This is a common way of displaying channel noise in an analog system with a digitizing ADC. In this case, we short the two analog channel inputs (ECGP and ECGN) together and to VCM or letting each channel go to VMID using the input mux resources. In both cases, the two inputs are both held to a middle voltage within the linear input range of the input instrumentation amplifier – either both at VCM at 0.65V relative to GND or at VMID at 0.84V relative to GND when AVDD=1.8V. Then, several thousand measurements are taken with the ADC, and the raw ADC results are displayed in the histogram. The number of occurrences of each code is displayed on the Y-axis.

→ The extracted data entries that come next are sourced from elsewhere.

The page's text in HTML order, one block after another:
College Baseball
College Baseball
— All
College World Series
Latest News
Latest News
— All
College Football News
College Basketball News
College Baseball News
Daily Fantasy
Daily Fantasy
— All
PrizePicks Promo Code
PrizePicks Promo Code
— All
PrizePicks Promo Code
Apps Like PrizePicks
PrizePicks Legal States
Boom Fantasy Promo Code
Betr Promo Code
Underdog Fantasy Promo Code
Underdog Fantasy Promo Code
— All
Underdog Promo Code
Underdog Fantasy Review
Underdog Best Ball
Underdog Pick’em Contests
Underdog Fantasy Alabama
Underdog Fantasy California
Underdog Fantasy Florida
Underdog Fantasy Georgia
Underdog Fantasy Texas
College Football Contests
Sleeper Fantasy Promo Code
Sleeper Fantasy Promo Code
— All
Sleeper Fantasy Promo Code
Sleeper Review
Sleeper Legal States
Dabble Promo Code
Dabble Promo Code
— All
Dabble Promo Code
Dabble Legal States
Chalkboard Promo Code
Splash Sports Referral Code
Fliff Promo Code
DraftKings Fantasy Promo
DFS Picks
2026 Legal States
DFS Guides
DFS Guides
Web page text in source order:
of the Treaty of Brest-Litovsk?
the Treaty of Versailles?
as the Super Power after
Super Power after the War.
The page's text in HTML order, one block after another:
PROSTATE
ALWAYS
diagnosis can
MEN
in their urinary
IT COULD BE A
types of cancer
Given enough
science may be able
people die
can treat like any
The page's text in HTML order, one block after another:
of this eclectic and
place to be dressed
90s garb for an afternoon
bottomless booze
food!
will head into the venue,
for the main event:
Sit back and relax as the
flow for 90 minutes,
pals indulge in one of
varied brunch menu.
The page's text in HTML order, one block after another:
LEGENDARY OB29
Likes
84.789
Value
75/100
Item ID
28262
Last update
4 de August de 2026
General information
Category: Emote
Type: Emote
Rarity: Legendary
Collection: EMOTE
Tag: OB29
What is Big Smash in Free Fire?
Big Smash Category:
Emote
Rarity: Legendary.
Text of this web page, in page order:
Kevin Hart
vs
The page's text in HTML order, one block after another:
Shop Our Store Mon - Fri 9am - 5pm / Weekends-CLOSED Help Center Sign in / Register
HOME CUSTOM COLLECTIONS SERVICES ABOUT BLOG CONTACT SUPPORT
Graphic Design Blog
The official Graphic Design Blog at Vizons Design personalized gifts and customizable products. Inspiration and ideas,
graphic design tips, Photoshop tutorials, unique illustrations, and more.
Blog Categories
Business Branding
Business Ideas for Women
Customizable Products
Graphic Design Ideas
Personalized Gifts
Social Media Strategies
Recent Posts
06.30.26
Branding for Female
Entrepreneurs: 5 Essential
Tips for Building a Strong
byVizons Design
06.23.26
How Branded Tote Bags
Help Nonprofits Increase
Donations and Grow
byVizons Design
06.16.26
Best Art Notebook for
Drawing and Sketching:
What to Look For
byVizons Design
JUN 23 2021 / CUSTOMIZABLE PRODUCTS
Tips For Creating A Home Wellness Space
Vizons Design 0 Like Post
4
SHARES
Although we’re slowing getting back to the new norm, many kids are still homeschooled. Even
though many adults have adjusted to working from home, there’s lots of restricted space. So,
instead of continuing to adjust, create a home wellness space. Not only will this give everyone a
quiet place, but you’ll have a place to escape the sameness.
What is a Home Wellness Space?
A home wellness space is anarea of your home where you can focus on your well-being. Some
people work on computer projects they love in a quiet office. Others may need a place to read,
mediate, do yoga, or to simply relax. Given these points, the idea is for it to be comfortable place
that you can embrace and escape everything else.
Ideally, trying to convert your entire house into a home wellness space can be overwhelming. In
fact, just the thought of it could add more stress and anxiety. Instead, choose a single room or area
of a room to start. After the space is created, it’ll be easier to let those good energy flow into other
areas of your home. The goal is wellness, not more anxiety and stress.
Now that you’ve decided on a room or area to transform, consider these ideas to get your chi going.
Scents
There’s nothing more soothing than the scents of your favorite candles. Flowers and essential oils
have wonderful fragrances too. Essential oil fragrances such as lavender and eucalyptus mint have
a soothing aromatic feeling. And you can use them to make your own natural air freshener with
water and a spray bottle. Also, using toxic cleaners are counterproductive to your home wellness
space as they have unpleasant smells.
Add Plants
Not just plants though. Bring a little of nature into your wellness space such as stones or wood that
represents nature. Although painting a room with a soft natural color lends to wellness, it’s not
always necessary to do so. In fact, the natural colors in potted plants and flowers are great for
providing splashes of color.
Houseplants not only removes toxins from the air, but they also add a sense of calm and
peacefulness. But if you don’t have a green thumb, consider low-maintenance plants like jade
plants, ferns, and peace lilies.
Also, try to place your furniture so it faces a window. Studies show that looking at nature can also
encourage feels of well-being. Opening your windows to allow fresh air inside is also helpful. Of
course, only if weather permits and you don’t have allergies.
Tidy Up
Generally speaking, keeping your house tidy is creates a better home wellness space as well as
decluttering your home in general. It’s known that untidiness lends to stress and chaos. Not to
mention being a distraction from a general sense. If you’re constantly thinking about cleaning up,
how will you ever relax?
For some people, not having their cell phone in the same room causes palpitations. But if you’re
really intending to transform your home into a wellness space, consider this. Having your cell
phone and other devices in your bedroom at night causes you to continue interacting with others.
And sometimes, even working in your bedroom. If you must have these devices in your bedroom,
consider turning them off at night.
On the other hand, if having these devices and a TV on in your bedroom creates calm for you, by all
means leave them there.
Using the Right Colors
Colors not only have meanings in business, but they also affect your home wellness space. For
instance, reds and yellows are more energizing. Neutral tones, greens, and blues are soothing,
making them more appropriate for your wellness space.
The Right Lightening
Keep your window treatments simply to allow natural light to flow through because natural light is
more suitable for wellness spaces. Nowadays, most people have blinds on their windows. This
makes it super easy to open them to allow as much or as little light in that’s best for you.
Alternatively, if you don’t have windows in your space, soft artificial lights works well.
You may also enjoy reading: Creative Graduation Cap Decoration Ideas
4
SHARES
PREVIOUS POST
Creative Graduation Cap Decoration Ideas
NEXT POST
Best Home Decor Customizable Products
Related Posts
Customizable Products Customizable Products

Ideally, the digitized code result histogram should be centered around 0. Instead, it is centered around -46 LSBs. So, there is an offset from zero. We are using an 18bit DAC, so there is one bit for polarity and 2^17 magnitude codes on each side. You can calculate the offset from the following formula:
ECG Reading (V) = (VREF×[18 bit ADC code]) / (2^17 × ECG Gain Setting)
Where VREF = 1V , ECG Gain Setting is programmable to 20, 40, 80, or 160 V/V .
The 18-bit ADC code is in two’s complement format so the right polarity needs to be considered when converting to decimal.
ECG Reading of -46 in Volts = (1V * (-46)) /((131072) * 20) = -17.548uV
ECG Reading of -47 in Voltage = (1V * (-47)) /((131072) * 20) = -17.929uV
The offset of the distribution below is currently somewhere between code -46 and code -47.
So, 100% of the 20V/V gain measurements of the ECG channel came in on codes -50, -49, -48, -47, -46, -45, -44, -42 and -41. Over half of the samples were digitized to either code -46 or code -47.